Extent1 sound cassette (DAT 125)
1 audio file Broadcast WAVE Format
DescriptionPaul O'Grady interviewed by John Pidgeon for 'Talking Comedy', a BBC Radio 2 programme in which comedians talk about the people that make them laugh. This is the unedited interview, not the programme as broadcast.

Summary: [00:02] Recording starts, Paul O’Grady [PO] is in the middle of an anecdote. [00:33] John Pidgeon [JP] asks PO to start by talking about the first people he remembers making him laugh.
[00:47] PO talks about his mother’s reaction to Dave Allen. [01:51] PO talks a bit about comedy. [02:38] Morecambe and Wise, Eric Morecambe and Ernie Wise, PO talks about how he loved them as a kid, [03:03] he talks about the appearances of Glenda Jackson and Angela Rippon on the show and how you could see that on The Big Breakfast.
[03:17] JP asks PO if there was anyone who made him want to do comedy, to which PO answers no. He says he was funny at school to ease the tension, and got a lot of his humour from his family. [04:38] PO says he wanted to be an actor more than a comedian.

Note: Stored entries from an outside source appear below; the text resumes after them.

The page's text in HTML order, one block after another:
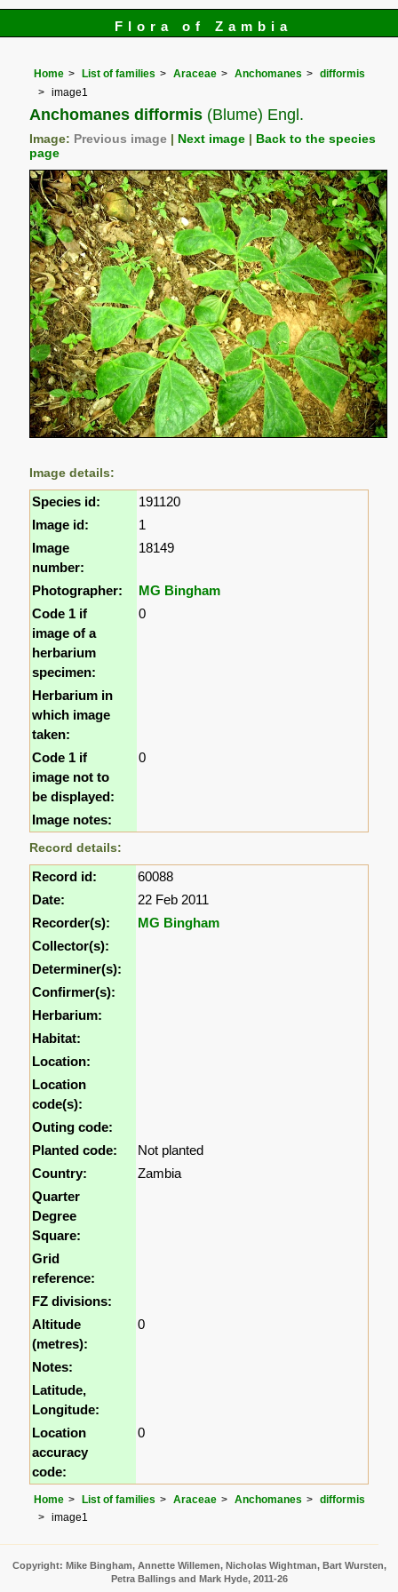
Flora of Zambia
Home List of families Araceae Anchomanes
difformis
image1
Anchomanes difformis (Blume) Engl.
Image: Previous image Next image
Back to the species
page
Image details:
Species id:
191120
Image id:
1
Image
number:
18149
Photographer:
MG Bingham
Code 1 if
image of a
herbarium
specimen:
0
Herbarium in
which image
taken:
Code 1 if
image not to
be displayed:
0
Image notes:
Record details:
Record id:
60088
Date:
22 Feb 2011
Recorder(s):
MG Bingham
Collector(s):
Determiner(s):
Confirmer(s):
Herbarium:
Habitat:
Location:
Location
code(s):
Outing code:
Planted code:
Not planted
Country:
Zambia
Quarter
Degree
Square:
Grid
reference:
FZ divisions:
Altitude
(metres):
0
Notes:
Latitude,
Longitude:
Location
accuracy
code:
0
Home List of families Araceae Anchomanes
difformis
image1
Copyright: Mike Bingham, Annette Willemen, Nicholas Wightman, Bart Wursten,
Petra Ballings and Mark Hyde, 2011-26
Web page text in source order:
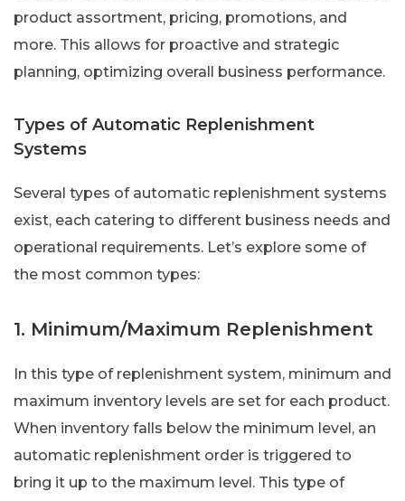
product assortment, pricing, promotions, and
more. This allows for proactive and strategic
planning, optimizing overall business performance.
Types of Automatic Replenishment
Systems
Several types of automatic replenishment systems
exist, each catering to different business needs and
operational requirements. Let’s explore some of
the most common types:
1. Minimum/Maximum Replenishment
In this type of replenishment system, minimum and
maximum inventory levels are set for each product.
When inventory falls below the minimum level, an
automatic replenishment order is triggered to
bring it up to the maximum level. This type of
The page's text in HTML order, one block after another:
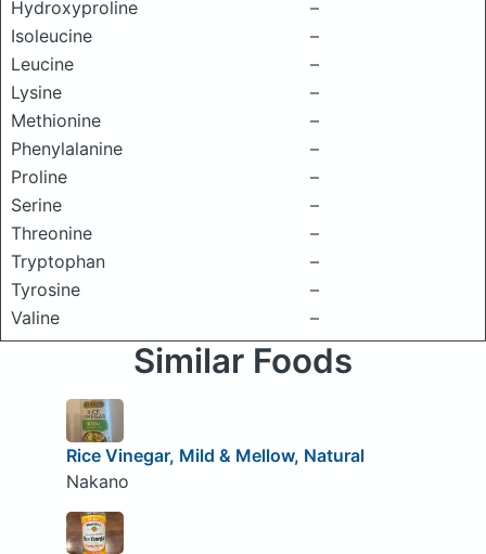
Hydroxyproline
–
Isoleucine
–
Leucine
–
Lysine
–
Methionine
–
Phenylalanine
–
Proline
–
Serine
–
Threonine
–
Tryptophan
–
Tyrosine
–
Valine
–
Similar Foods
Rice Vinegar, Mild & Mellow, Natural
Nakano
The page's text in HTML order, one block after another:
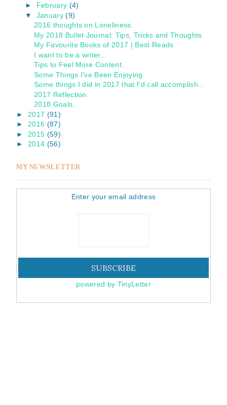
► February (4)
▼
January (9)
2016 thoughts on Loneliness.
My 2018 Bullet Journal: Tips, Tricks and Thoughts.
My Favourite Books of 2017 | Best Reads
I want to be a writer...
Tips to Feel More Content.
Some Things I've Been Enjoying.
Some things I did in 2017 that I'd call accomplish...
2017 Reflection.
2018 Goals.
► 2017 (91)
► 2016 (87)
► 2015 (59)
► 2014 (56)
MY NEWSLETTER
Enter your email address
powered by TinyLetter
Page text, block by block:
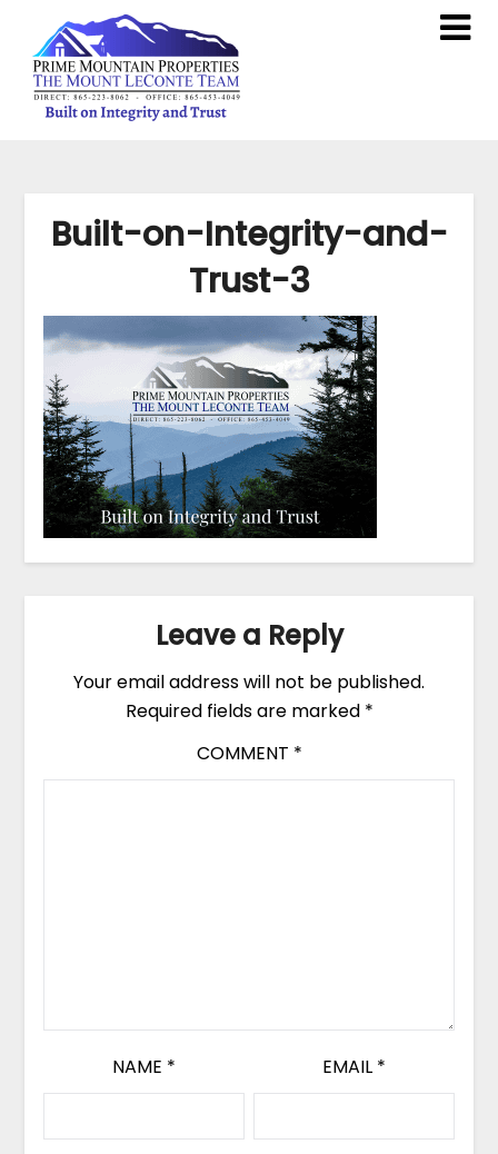
Built-on-Integrity-and-
Trust-3
Leave a Reply
Your email address will not be published.
Required fields are marked *
COMMENT *
NAME * EMAIL *

[04:56] JP asks PO to talk about some of the comedians on his list. [05:13] PO talks about The Rag Trade with Miriam Karlin, Sheila Hancock and Esma Cannon, who was in films like Sailor Beware with Peggy Mount. PO talks about character actresses.
[05:49] PO liked The Goons and The Ying Tong Song, “even though Prince Charles liked them”. [06:18] Steptoe & Son, Harry Corbett and Wilfred Brambell
[07:03] Mrs Shufflewick, PO talks about going to a drag pub called The Black Cap, he talks about Mark Fleming as Auntie Flo and seeing Rex Jameson as Mrs Shufflewick. [09:29] PO says Mrs Shufflewick influenced Lily Savage.
[10:36] JP brings up Hylda Baker. PO talks about working with her. [11:20] PO remembers her from Nearest and Dearest with Jimmy Jewel. [11:36] PO talks about seeing her on TV with Matthew Kelly as Cynthia.
[11:42] PO says that Hylda Baker was a monster backstage, but also very funny. [12:50] PO talks about how perfectionist female performers often get the reputation of being difficult to work with and brings up Barbara Streisand and Jean Fergusson from Last of the Summer Wine doing a one-woman show about Hylda Baker. [14:04] PO talks about how he didn’t like her sitcom Not on Your Nelly.
[15:43] PO brings up Patricia Routledge, [16:17] he talks about how well she performs other people’s material, such as Alan Bennett in his adaptation of A Woman of No Importance. [16:56] PO says he thought she was over the top in Keeping Up Appearances, and didn’t like those kinds of sitcoms.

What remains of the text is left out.